バリー・マギー
テイ・トウワの『Flash』のジャケットでもお馴染み バリー・マギー(Barry McGee)。
違法である壁や地下鉄の落書きをアートに伸し上げた80年代。Futura2000、 Lady Pink、Lee、Keith Haring、Jean-Michel Basquiat…と多くのアーティストが活躍の場をストリートから画廊・美術館に移し始めた頃、まだ少年だったバリー・バギーが偶然 ストリートで落書きしている現場に遭遇する。その時感じた『自由』を原動力にバリー・マギー自身もストリートから画廊・美術館に活躍の場を移行してきた。

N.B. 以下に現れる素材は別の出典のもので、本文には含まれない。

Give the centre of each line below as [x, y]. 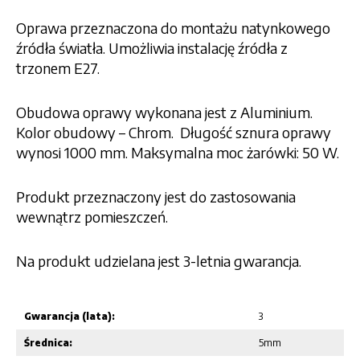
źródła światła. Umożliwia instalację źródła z [152, 48]
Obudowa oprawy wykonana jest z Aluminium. [164, 112]
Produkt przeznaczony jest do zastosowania [156, 197]
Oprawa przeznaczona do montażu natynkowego [173, 28]
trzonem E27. [59, 68]
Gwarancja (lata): [70, 317]
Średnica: [48, 343]
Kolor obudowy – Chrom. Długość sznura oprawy [174, 133]
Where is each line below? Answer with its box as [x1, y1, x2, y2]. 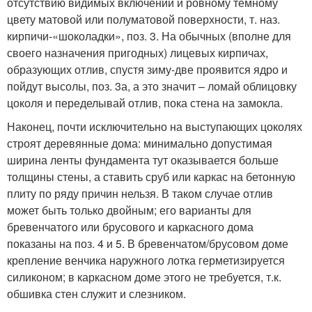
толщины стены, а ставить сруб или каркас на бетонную [7, 168, 295, 185]
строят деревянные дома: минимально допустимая [7, 134, 272, 151]
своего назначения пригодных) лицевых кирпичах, [7, 44, 268, 61]
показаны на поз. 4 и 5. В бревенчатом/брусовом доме [7, 235, 288, 251]
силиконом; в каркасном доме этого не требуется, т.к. [7, 268, 281, 285]
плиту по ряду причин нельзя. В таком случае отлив [7, 185, 273, 201]
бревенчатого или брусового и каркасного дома [7, 218, 253, 235]
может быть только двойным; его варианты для [7, 201, 251, 218]
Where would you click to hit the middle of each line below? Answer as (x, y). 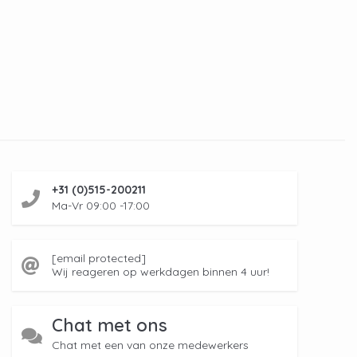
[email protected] (99, 259)
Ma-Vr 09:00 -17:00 (101, 206)
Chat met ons (110, 325)
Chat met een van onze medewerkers (150, 345)
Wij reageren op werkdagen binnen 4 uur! (161, 272)
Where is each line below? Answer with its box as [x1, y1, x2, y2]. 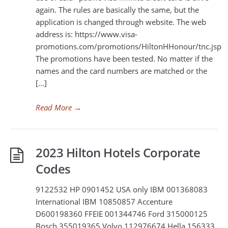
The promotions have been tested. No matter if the [36, 53, 213, 64]
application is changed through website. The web [36, 17, 206, 27]
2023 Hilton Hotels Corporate [36, 144, 200, 161]
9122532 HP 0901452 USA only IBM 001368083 [36, 184, 208, 194]
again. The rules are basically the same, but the [36, 5, 199, 15]
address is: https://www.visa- [36, 29, 137, 39]
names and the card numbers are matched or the [36, 66, 207, 76]
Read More [36, 102, 72, 112]
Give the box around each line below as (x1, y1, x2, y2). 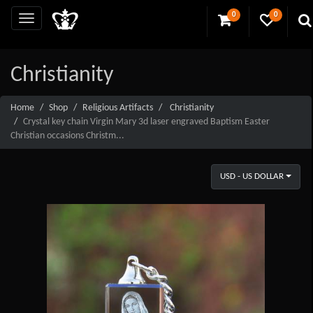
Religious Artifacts (82, 102, 153, 113)
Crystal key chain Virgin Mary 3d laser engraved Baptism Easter (23, 116, 270, 127)
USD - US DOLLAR (219, 171, 284, 181)
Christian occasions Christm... (10, 130, 124, 141)
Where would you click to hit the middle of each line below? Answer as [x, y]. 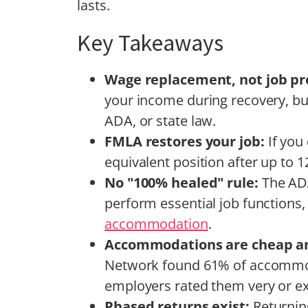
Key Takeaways [150, 42]
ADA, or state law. [161, 120]
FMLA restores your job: [186, 141]
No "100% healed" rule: [183, 182]
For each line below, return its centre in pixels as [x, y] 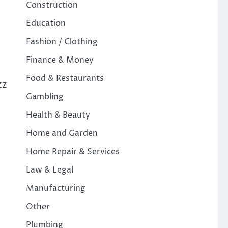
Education [46, 23]
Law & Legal [49, 170]
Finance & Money [60, 60]
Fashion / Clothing [62, 42]
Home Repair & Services [73, 152]
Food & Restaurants [65, 78]
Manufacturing [55, 188]
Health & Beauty [58, 115]
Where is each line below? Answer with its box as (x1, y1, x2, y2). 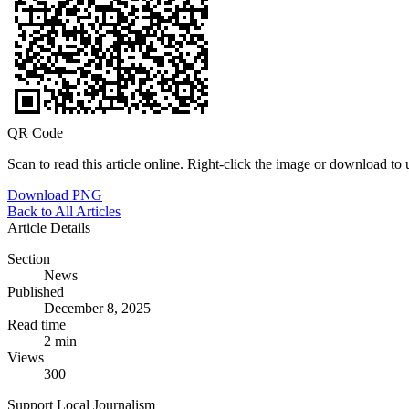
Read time (7, 316, 66, 332)
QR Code (7, 124, 63, 141)
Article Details (7, 219, 90, 236)
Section (7, 250, 50, 267)
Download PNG (7, 186, 102, 203)
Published (7, 283, 64, 299)
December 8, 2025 (44, 299, 151, 316)
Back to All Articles (7, 203, 121, 219)
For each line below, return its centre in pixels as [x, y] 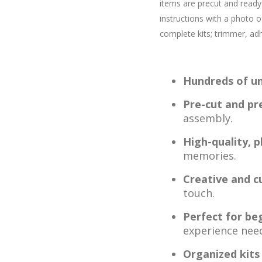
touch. [199, 193]
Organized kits [221, 254]
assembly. [208, 118]
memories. [210, 156]
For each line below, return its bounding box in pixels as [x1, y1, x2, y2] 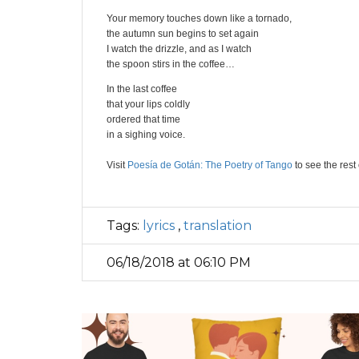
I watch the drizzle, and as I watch [107, 42, 252, 54]
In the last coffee [107, 83, 177, 95]
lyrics [143, 217, 175, 233]
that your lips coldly [107, 98, 190, 110]
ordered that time [107, 113, 180, 125]
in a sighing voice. [107, 128, 185, 140]
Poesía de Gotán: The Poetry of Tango [127, 159, 292, 171]
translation [180, 217, 252, 233]
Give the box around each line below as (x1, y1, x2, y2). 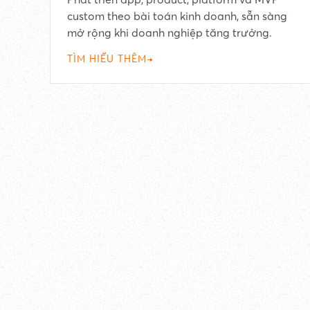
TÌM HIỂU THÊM (67, 53, 147, 65)
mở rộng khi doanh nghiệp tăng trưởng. (67, 26, 272, 39)
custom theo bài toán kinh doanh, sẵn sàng (67, 9, 287, 23)
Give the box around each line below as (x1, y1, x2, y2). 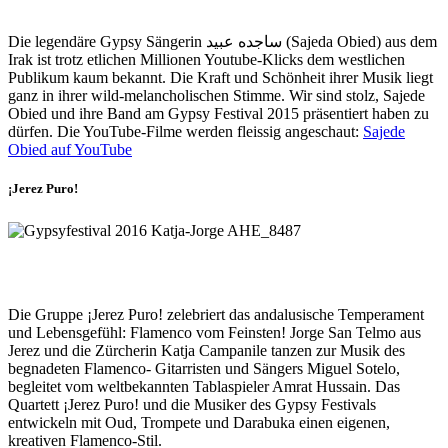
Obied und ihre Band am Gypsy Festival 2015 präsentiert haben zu (8, 104, 429, 122)
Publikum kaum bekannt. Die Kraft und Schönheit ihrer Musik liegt (8, 68, 433, 86)
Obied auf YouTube (8, 140, 132, 158)
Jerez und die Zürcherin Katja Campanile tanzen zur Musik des (8, 342, 405, 360)
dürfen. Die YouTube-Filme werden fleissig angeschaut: (8, 122, 363, 140)
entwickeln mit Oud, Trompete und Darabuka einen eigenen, (8, 414, 390, 432)
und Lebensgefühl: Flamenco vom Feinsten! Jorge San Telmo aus (8, 324, 421, 342)
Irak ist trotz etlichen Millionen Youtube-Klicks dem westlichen (8, 50, 405, 68)
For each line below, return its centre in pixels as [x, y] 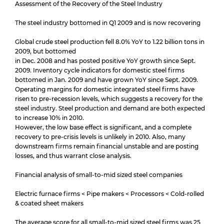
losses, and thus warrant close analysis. [73, 156]
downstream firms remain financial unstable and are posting [107, 146]
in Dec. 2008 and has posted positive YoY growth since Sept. [105, 61]
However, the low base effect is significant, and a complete [103, 127]
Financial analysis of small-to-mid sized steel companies [99, 175]
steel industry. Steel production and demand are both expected [110, 108]
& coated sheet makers [49, 203]
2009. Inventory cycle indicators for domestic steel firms [100, 70]
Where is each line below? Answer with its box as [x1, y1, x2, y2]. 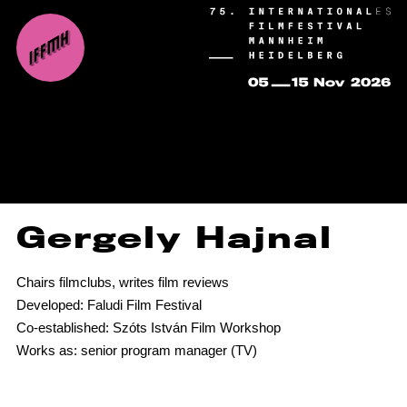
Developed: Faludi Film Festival [15, 297, 202, 313]
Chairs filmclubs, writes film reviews [15, 274, 229, 290]
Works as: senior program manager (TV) [15, 342, 257, 358]
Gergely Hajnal [15, 219, 333, 255]
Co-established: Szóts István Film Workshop [15, 320, 281, 335]
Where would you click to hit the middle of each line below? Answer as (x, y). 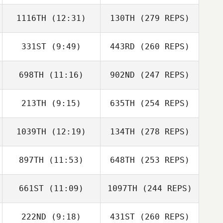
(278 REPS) (162, 132)
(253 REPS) (162, 160)
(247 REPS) (162, 75)
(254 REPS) (162, 103)
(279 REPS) (162, 18)
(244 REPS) (165, 188)
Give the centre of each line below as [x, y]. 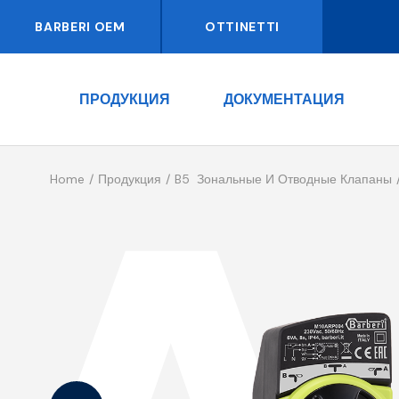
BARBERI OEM [80, 27]
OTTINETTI [242, 27]
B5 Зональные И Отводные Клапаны [284, 179]
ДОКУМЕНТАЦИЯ [284, 99]
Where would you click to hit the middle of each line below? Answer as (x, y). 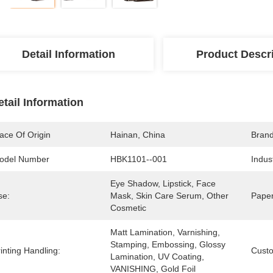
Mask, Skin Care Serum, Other (169, 196)
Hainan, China (138, 135)
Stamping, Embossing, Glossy (168, 244)
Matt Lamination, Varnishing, (165, 232)
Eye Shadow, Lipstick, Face (163, 183)
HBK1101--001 (139, 159)
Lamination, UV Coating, (157, 257)
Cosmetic (128, 208)
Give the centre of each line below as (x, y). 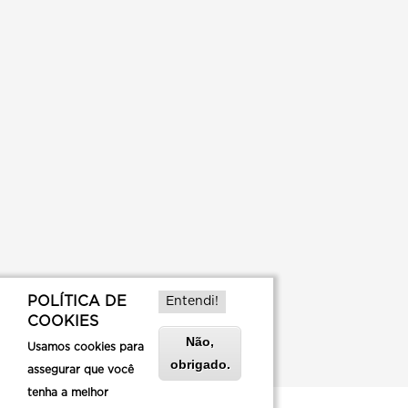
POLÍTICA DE (77, 301)
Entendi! (192, 301)
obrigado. (200, 364)
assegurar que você (81, 370)
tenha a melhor (68, 393)
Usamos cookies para (86, 347)
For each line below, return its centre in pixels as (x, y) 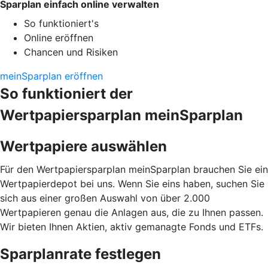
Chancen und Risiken (71, 52)
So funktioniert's (61, 23)
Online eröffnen (59, 37)
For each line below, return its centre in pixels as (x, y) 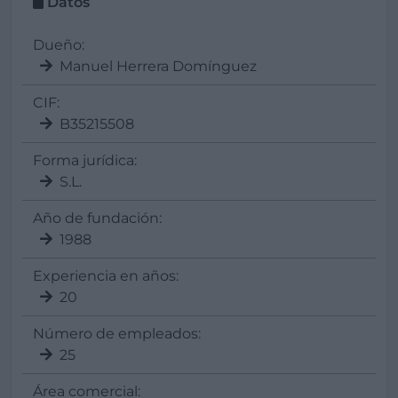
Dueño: (59, 45)
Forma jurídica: (85, 160)
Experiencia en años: (106, 276)
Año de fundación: (97, 218)
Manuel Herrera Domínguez (158, 66)
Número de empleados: (117, 334)
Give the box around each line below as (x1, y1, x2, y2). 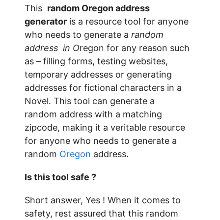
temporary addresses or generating (25, 69, 172, 80)
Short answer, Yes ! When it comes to (25, 195, 181, 205)
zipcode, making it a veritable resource (25, 122, 185, 133)
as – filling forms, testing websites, (25, 56, 168, 66)
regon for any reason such (80, 43, 190, 53)
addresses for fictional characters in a (25, 82, 182, 93)
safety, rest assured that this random (25, 208, 178, 219)
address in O (25, 43, 80, 53)
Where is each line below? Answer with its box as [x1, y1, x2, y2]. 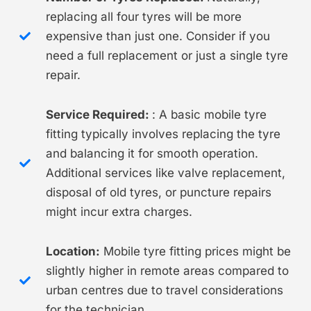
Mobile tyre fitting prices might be [99, 244, 291, 258]
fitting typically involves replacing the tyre [45, 126, 280, 141]
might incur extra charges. [45, 204, 192, 219]
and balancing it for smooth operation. [45, 146, 258, 160]
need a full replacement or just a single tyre [45, 48, 288, 62]
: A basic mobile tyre [151, 107, 267, 121]
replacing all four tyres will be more [45, 9, 242, 24]
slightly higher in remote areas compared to [45, 263, 289, 278]
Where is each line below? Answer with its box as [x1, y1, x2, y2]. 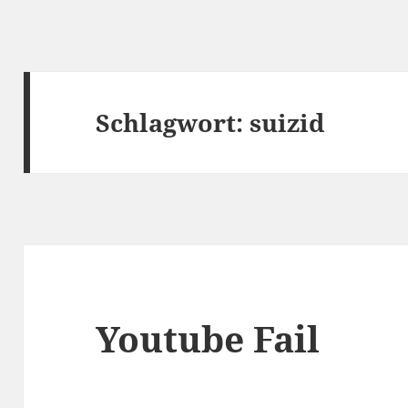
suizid [250, 105, 326, 139]
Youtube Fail [96, 314, 321, 363]
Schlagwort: [96, 105, 250, 139]
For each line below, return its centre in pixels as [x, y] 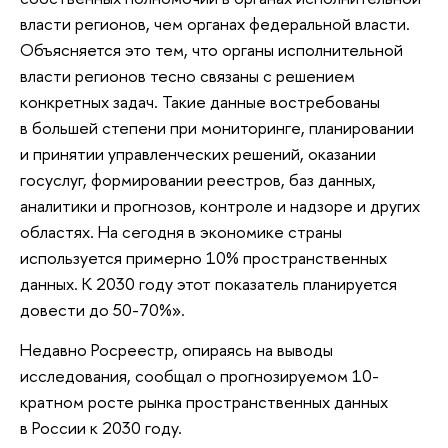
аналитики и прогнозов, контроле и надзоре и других [220, 206]
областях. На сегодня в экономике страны [181, 232]
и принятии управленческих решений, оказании [198, 154]
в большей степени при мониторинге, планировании [217, 128]
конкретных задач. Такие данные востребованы [200, 102]
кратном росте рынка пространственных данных [204, 401]
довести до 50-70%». [102, 310]
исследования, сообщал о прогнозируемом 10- [199, 375]
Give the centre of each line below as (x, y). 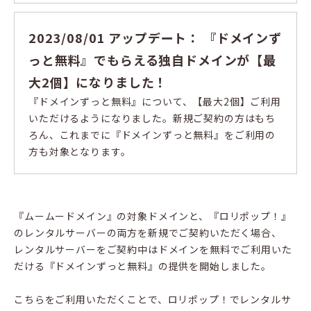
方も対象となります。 (80, 152)
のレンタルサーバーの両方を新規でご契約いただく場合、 (148, 233)
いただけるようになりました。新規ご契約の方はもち (152, 118)
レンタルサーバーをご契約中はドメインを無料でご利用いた (153, 250)
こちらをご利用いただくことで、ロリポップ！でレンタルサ (153, 300)
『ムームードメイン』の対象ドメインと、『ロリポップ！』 (153, 216)
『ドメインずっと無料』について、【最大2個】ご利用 (155, 102)
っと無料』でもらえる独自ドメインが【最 (152, 60)
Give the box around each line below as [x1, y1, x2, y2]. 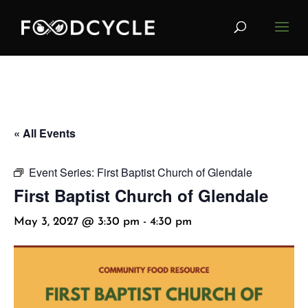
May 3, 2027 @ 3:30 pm [14, 216, 140, 228]
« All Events [14, 125, 76, 141]
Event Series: [29, 164, 97, 180]
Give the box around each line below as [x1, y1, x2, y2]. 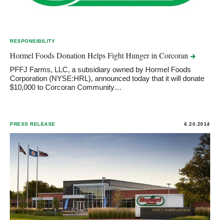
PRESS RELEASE [10, 121, 55, 127]
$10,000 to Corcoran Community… [10, 82, 122, 91]
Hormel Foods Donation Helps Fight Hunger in [10, 50, 159, 60]
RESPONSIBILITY [10, 38, 55, 44]
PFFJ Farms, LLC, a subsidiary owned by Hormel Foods [10, 65, 191, 74]
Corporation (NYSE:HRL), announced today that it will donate [10, 74, 204, 82]
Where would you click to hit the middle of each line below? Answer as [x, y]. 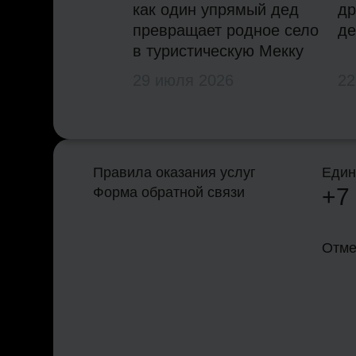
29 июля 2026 [184, 81]
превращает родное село [226, 31]
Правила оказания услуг [175, 173]
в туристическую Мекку [219, 51]
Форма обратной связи [169, 193]
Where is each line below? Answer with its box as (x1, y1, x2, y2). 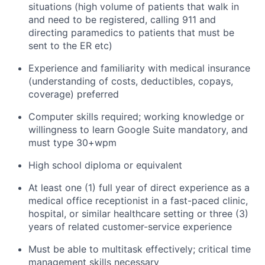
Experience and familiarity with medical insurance (28, 62, 250, 74)
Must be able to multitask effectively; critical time (28, 243, 251, 255)
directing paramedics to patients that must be (28, 27, 234, 38)
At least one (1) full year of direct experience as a (28, 182, 250, 193)
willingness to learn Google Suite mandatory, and (28, 124, 248, 135)
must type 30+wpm (28, 137, 117, 148)
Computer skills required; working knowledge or (28, 111, 244, 122)
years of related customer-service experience (28, 221, 232, 232)

目に見えているのに見えていない振りをする事実……廃墟のビル、ホームレス、道端の空き瓶、無料で見れて意図としないで目に飛び込んでくるサプライズ。社会が排除しようとする全てがバリー・マギーのモチーフとなる。因みに、作品の多くに使われている赤い色の下地は、幼少期に暮らしていた活気のあるサンフランシスコのチャイナタウンで良く見られるドアの色、「人生・生命の色」とのこと。
違法ではあるけれど、グラフティー(落書き)そのものが社会に対するサプライズ・メッセージであったはず。有名になることで限られた、展示会に行くことを選んだ人々だけに作品が見られることは、果たして本来のテーマ『自由』をどこまで訴えることができるのだろうか?
ルールの中で自由を謳歌する難しさを考えさせられる。